### [What to do]
Copy every line in the records below that contains the word "Sebastian".

### [Data for analysis]
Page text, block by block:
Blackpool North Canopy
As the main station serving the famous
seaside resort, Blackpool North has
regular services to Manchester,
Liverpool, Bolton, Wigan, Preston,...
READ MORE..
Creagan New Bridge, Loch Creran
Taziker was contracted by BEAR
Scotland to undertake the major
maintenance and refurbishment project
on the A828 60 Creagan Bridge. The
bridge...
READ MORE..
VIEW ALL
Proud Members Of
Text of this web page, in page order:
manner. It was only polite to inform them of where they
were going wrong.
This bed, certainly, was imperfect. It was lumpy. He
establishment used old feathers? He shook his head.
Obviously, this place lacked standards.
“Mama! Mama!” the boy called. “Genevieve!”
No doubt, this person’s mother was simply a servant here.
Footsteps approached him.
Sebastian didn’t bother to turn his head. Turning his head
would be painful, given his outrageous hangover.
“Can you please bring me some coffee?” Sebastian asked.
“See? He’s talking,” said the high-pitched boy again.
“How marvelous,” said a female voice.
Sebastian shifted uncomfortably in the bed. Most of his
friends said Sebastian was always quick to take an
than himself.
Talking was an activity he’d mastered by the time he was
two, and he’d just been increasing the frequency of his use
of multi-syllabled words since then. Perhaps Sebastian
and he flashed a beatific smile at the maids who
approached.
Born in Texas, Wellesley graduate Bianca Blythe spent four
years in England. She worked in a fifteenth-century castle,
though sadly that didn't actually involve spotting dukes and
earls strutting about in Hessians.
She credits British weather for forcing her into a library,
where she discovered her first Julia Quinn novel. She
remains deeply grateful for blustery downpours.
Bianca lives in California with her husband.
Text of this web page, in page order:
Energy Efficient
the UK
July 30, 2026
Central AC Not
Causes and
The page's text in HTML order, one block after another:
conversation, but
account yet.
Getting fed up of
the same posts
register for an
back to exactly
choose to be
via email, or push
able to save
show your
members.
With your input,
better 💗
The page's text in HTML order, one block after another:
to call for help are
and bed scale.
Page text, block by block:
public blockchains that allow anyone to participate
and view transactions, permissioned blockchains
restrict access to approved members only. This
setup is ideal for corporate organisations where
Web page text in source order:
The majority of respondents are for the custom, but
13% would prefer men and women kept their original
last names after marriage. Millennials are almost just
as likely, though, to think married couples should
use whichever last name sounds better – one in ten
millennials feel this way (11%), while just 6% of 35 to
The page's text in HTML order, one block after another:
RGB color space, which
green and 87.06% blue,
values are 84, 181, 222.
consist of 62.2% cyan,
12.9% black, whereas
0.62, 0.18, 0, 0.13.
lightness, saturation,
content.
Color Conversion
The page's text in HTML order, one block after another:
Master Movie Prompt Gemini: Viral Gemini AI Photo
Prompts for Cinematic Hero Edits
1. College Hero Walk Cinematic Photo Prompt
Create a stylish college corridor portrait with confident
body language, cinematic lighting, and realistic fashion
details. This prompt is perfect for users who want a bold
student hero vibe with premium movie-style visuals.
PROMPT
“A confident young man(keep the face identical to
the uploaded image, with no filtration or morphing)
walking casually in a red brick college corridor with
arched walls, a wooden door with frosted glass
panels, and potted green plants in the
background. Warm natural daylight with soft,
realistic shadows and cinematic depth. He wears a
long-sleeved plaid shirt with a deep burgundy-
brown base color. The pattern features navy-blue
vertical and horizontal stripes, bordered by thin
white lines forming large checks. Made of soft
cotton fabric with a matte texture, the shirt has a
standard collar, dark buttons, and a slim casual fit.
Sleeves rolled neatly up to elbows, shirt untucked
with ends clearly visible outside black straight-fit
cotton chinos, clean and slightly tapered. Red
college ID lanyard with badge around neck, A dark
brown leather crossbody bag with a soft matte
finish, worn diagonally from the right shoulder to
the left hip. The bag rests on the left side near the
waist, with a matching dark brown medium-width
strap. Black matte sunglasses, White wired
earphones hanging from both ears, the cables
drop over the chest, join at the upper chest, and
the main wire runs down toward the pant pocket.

### [Reply to the exercise]
Sebastian didn’t bother to turn his head. Turning his head
“Can you please bring me some coffee?” Sebastian asked.
Sebastian shifted uncomfortably in the bed. Most of his
friends said Sebastian was always quick to take an
of multi-syllabled words since then. Perhaps Sebastian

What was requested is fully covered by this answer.